Data to process:
------

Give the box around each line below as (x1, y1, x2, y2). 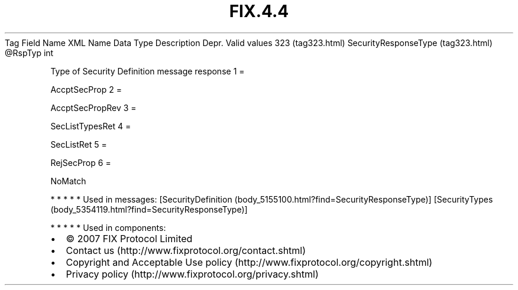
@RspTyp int (5, 47, 54, 58)
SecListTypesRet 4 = (50, 120, 131, 131)
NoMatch (50, 175, 86, 186)
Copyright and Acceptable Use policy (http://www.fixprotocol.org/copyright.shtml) (66, 256, 433, 268)
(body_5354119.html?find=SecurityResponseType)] (50, 204, 248, 214)
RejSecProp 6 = (50, 157, 111, 168)
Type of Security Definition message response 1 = (50, 66, 245, 76)
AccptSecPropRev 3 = (50, 102, 137, 113)
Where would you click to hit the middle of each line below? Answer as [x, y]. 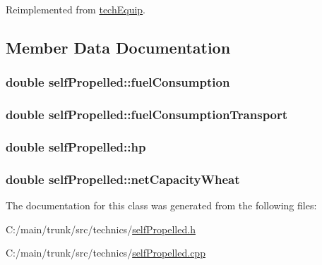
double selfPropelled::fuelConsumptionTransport [147, 115]
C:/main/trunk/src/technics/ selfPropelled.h [101, 229]
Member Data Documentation [118, 47]
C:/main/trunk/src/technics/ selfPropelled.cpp [106, 253]
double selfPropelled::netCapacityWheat [123, 179]
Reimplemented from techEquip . [76, 9]
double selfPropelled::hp [76, 146]
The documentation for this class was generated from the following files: [161, 205]
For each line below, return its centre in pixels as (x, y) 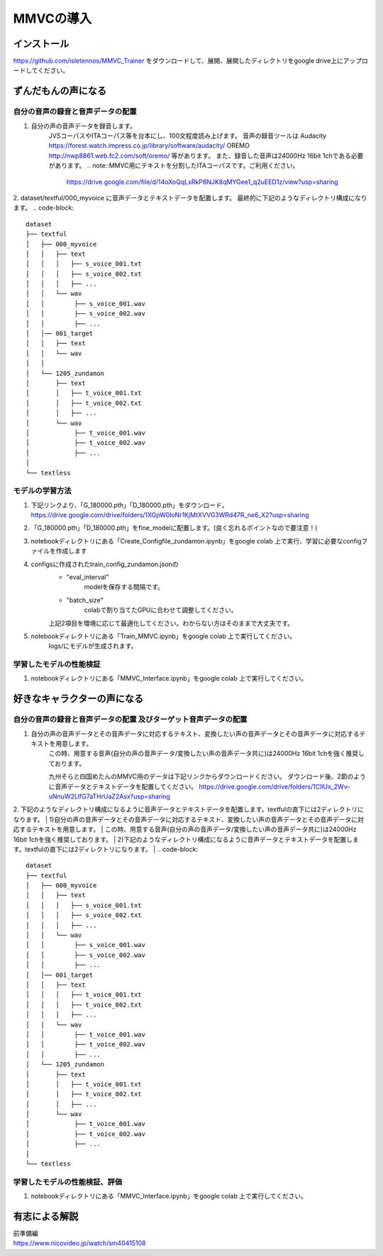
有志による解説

------

About this exercise: Your reply should give again exactly the lines from the one with "For each line" through the last line of the data, with both ends included and pictures left out.

Answer space:
For each line below, return its centre in pixels as (x, y) 
有志による解説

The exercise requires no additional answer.